朝、キリトはゆっくりと目を開き、驚きの表情を浮かべた。
自分の隣で、布団をかぶりすやすやと眠る少女。見た瞬間、きれいだと心の底から思ってしまった。
キリトの隣で幸せそうな寝顔を浮かべる少女、アスナ。その顔を見ると、知らず知らずのうちにキリトも穏やかな表情が浮かぶ。

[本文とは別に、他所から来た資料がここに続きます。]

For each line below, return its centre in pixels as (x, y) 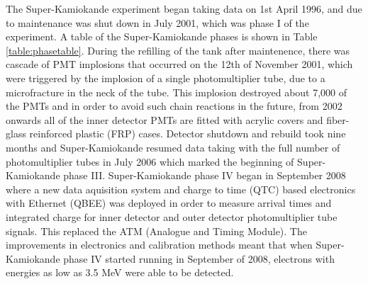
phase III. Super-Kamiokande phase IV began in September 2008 (205, 175)
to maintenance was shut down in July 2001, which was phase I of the (157, 22)
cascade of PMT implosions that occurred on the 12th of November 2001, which (179, 64)
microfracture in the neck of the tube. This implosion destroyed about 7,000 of (177, 92)
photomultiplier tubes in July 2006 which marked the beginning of (150, 161)
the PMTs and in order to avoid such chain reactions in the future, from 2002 (174, 106)
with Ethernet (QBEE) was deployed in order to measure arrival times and (169, 203)
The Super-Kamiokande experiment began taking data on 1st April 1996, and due (184, 8)
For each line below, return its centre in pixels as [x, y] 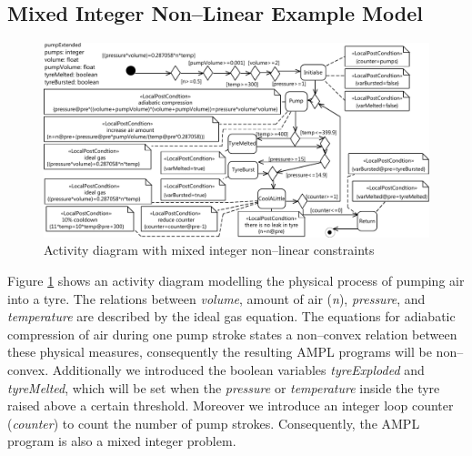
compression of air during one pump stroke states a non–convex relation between [232, 334]
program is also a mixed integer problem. [122, 441]
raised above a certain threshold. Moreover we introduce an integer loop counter [231, 405]
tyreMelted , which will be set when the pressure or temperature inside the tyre [224, 387]
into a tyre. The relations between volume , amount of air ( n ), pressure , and [216, 298]
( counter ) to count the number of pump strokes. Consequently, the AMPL [214, 423]
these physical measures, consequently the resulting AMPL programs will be [220, 352]
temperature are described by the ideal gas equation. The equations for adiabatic [231, 316]
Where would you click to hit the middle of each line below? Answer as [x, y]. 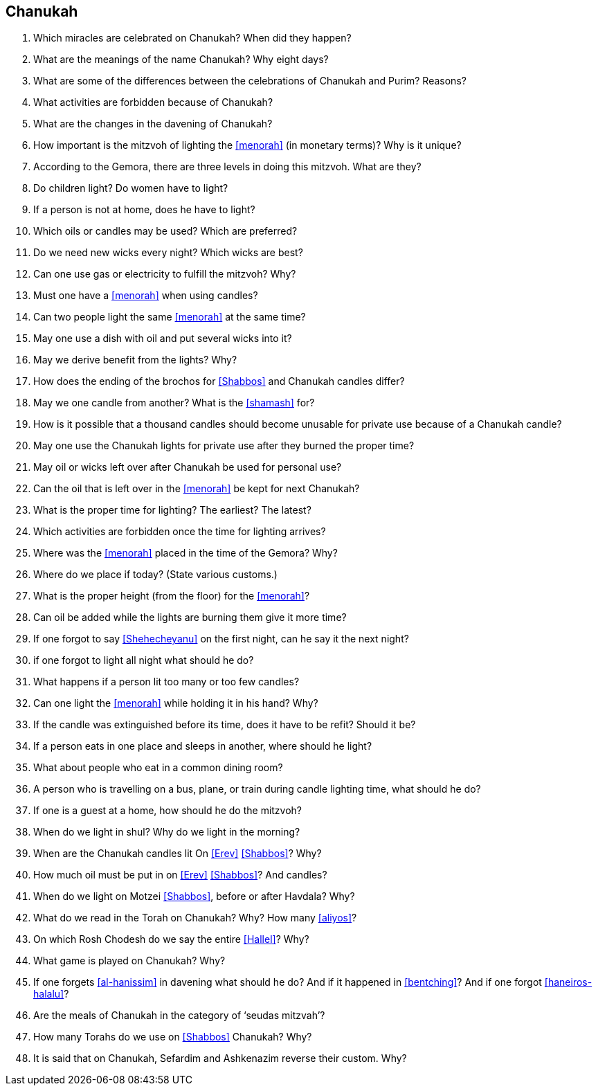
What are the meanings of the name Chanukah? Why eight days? [181, 60]
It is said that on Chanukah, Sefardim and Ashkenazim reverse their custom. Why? [220, 1058]
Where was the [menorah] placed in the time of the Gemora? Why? [185, 553]
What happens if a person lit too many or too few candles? [166, 682]
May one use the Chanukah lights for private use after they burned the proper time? [224, 446]
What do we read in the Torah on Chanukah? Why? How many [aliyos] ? [195, 918]
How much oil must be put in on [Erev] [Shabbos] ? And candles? [180, 875]
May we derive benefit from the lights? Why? [135, 360]
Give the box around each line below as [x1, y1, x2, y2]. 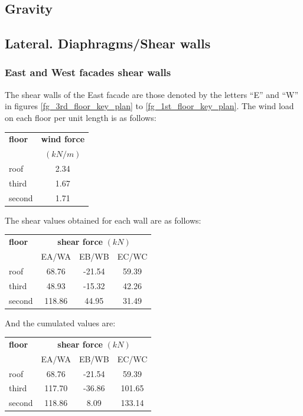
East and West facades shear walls [5, 65, 171, 80]
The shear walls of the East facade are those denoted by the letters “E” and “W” [5, 88, 299, 100]
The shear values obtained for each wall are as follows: [5, 214, 201, 226]
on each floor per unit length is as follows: [5, 111, 157, 123]
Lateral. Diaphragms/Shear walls [5, 34, 211, 53]
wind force [41, 133, 85, 145]
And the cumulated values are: [5, 316, 116, 329]
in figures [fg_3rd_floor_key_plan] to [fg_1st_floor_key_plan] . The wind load [5, 100, 294, 112]
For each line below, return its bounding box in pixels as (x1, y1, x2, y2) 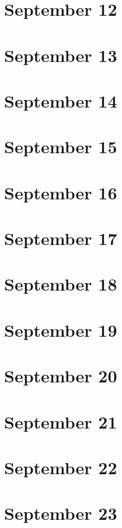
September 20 (4, 364, 117, 388)
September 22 (4, 455, 117, 479)
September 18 (4, 272, 117, 296)
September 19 (4, 318, 117, 341)
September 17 (4, 226, 117, 250)
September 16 (4, 180, 117, 204)
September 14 (4, 88, 117, 112)
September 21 (4, 409, 117, 433)
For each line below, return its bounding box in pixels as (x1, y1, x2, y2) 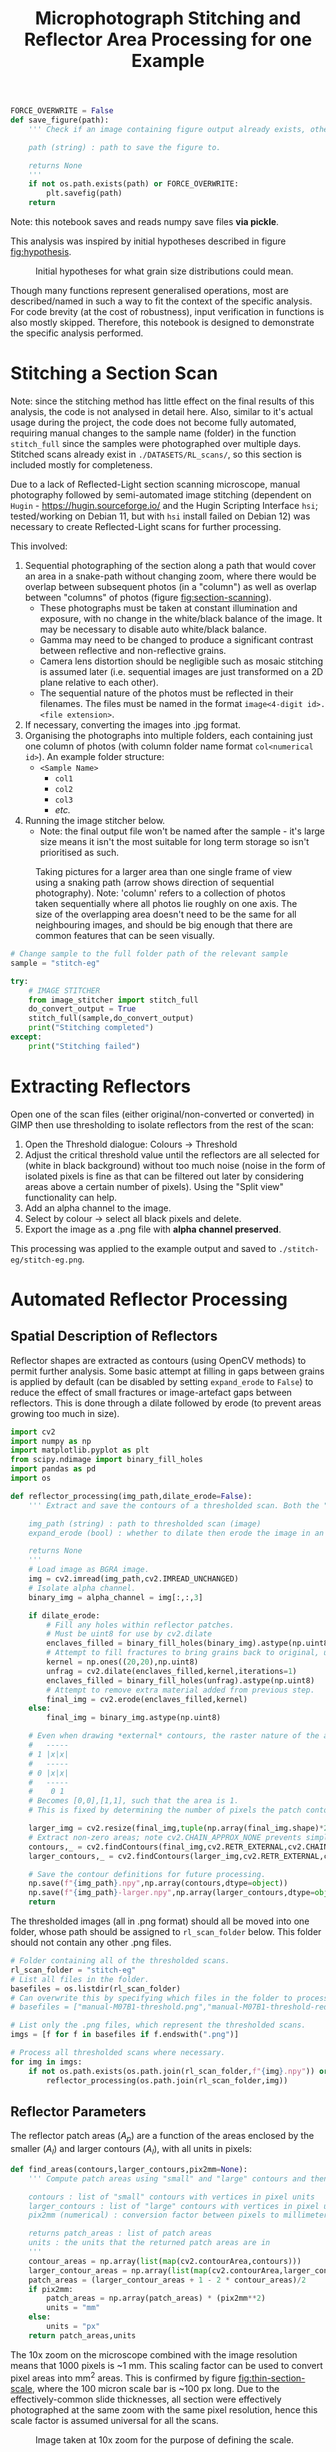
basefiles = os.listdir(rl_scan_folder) (10, 1983, 182, 1994)
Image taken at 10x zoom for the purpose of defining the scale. (35, 2433, 295, 2446)
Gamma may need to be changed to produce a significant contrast (39, 634, 314, 646)
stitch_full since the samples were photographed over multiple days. (10, 438, 302, 449)
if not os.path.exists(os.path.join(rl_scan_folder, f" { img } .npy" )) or (28, 2066, 329, 2076)
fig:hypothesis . (10, 246, 72, 258)
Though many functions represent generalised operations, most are (10, 285, 289, 297)
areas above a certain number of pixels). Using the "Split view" (24, 1180, 285, 1192)
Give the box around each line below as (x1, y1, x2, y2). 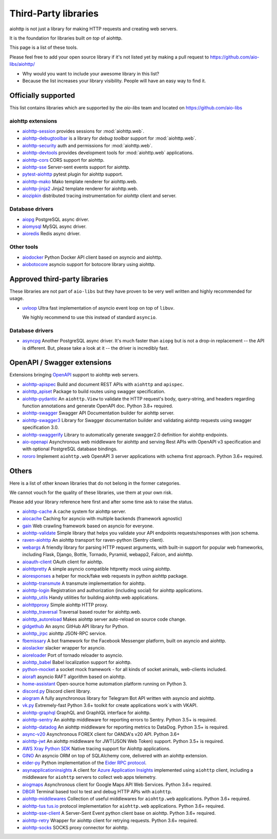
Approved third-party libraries (9, 275, 109, 283)
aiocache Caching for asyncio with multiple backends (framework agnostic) (22, 516, 182, 522)
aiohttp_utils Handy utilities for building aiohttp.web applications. (22, 595, 159, 601)
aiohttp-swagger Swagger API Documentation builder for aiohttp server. (22, 410, 174, 416)
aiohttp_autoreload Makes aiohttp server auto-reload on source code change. (22, 616, 187, 622)
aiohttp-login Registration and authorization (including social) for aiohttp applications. (22, 587, 203, 594)
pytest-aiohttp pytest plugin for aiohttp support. (22, 171, 123, 177)
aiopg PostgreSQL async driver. (22, 216, 90, 222)
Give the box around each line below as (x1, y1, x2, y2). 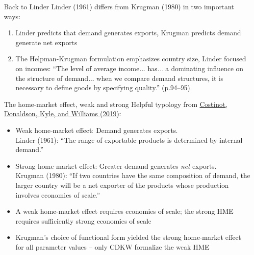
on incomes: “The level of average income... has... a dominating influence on (15, 63, 243, 73)
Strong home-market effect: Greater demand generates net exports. (15, 160, 217, 171)
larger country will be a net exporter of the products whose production (15, 179, 229, 190)
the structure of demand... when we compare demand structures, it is (15, 73, 224, 83)
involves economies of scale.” (15, 189, 100, 200)
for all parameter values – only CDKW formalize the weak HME (15, 241, 209, 252)
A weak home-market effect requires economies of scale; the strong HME (15, 206, 233, 216)
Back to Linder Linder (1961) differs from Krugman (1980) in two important (4, 1, 234, 11)
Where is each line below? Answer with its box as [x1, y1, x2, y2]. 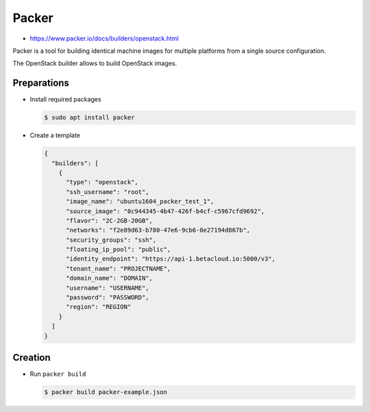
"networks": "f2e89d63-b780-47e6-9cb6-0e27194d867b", [66, 226, 251, 234]
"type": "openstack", [66, 178, 138, 186]
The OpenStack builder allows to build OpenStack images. [12, 59, 177, 68]
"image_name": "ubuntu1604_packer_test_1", [66, 197, 214, 206]
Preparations [12, 77, 70, 89]
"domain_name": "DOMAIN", [66, 274, 153, 282]
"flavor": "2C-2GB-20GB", [66, 217, 153, 224]
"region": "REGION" [66, 303, 132, 311]
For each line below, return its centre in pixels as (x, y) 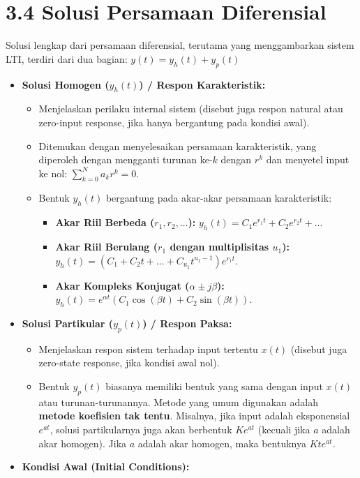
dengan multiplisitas (219, 247)
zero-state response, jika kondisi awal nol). (129, 363)
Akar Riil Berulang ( (107, 247)
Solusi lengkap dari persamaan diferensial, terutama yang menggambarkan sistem (180, 45)
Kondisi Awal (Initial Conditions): (106, 466)
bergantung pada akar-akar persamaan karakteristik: (219, 198)
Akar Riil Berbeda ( (105, 222)
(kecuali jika (284, 430)
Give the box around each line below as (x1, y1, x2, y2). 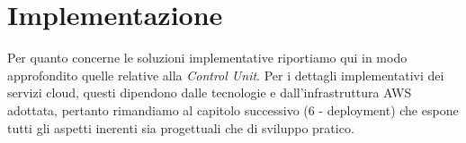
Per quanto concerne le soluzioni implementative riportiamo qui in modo (7, 48, 408, 67)
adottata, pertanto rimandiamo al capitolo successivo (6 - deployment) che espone (7, 100, 459, 119)
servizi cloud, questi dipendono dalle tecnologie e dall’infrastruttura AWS (7, 83, 412, 102)
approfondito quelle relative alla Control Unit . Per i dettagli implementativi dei (7, 65, 444, 84)
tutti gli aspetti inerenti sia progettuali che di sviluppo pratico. (7, 118, 354, 137)
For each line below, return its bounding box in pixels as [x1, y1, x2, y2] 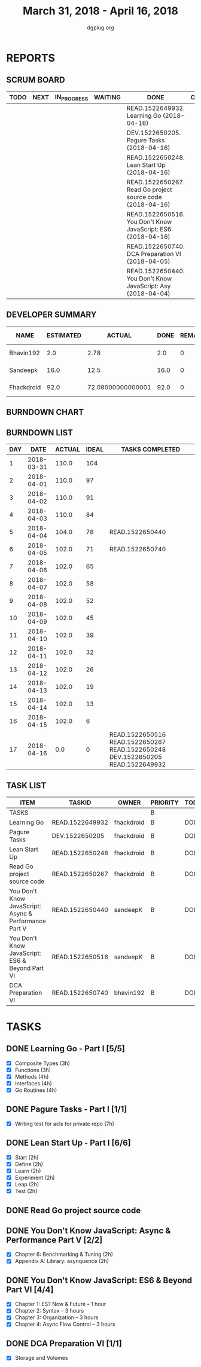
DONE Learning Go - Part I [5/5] [6, 1043, 126, 1054]
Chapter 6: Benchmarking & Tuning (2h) [14, 1251, 114, 1258]
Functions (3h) [14, 1066, 51, 1073]
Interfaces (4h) [14, 1079, 52, 1087]
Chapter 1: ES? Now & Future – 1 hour [14, 1301, 106, 1308]
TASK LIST [6, 780, 47, 791]
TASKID [68, 798, 92, 807]
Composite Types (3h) [14, 1060, 71, 1067]
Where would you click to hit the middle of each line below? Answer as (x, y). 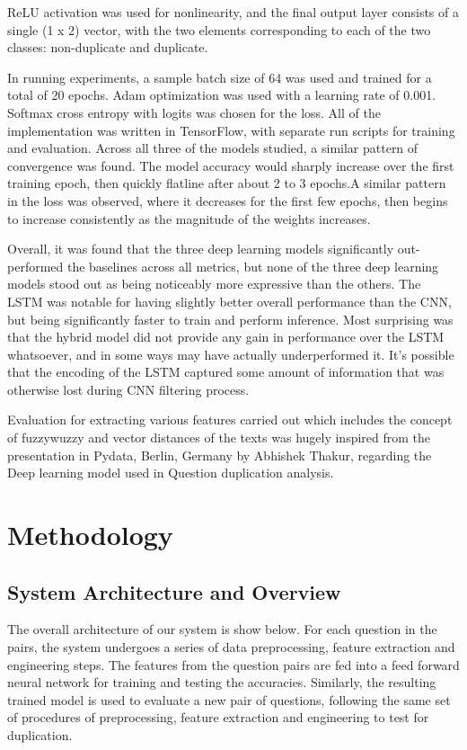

昨日はあの後、二十二層の主街区の宿を借りて、そこに一泊した。
本当ならあの家に戻りたかったが、今は購入資金がないため諦めるしかなかった。

(そういえば、昨日は一緒のベッドで寝たんだっけ……)

別に昨日はそう言うことはしていないのだが、離れ離れになりたくないとお互いが思っていたこともあり、こんな状況になった。
と言うよりも、二十二層にいる時はずっと二人で一緒のベッドを使っていた。それを考えると、この状況は今さらな気もする。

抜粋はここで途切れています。